◆ EXERCISE MATERIALS
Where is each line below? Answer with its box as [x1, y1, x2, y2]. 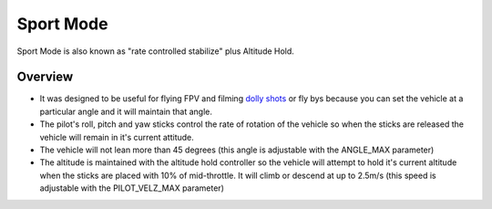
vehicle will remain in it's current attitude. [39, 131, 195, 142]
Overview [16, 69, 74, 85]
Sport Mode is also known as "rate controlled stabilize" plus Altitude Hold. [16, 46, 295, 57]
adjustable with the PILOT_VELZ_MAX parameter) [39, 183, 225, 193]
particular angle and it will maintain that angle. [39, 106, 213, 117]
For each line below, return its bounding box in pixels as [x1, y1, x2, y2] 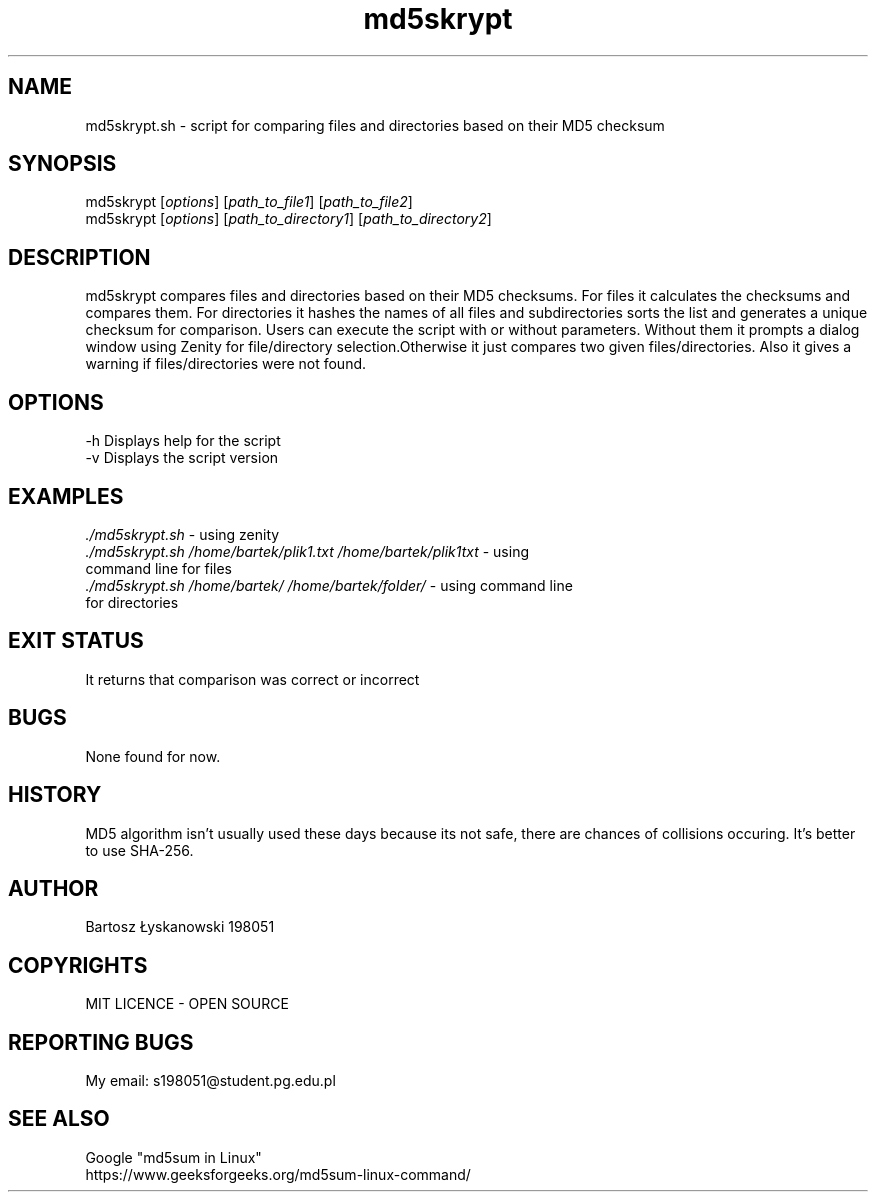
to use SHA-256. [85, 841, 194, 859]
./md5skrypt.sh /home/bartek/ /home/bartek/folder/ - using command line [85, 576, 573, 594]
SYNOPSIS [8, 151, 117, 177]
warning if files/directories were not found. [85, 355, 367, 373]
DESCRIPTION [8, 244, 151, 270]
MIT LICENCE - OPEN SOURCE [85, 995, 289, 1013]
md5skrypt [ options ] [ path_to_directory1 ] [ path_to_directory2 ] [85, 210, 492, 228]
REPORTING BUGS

◆ YOUR GOAL
A reply should hold exactly the lines from the one containing "MIT LICENCE - OPEN" through the end of the data above, nothing more.

◆ ANSWER TO THIS EXERCISE
MIT LICENCE - OPEN SOURCE [85, 995, 289, 1013]
md5skrypt [ options ] [ path_to_directory1 ] [ path_to_directory2 ] [85, 210, 492, 228]
REPORTING BUGS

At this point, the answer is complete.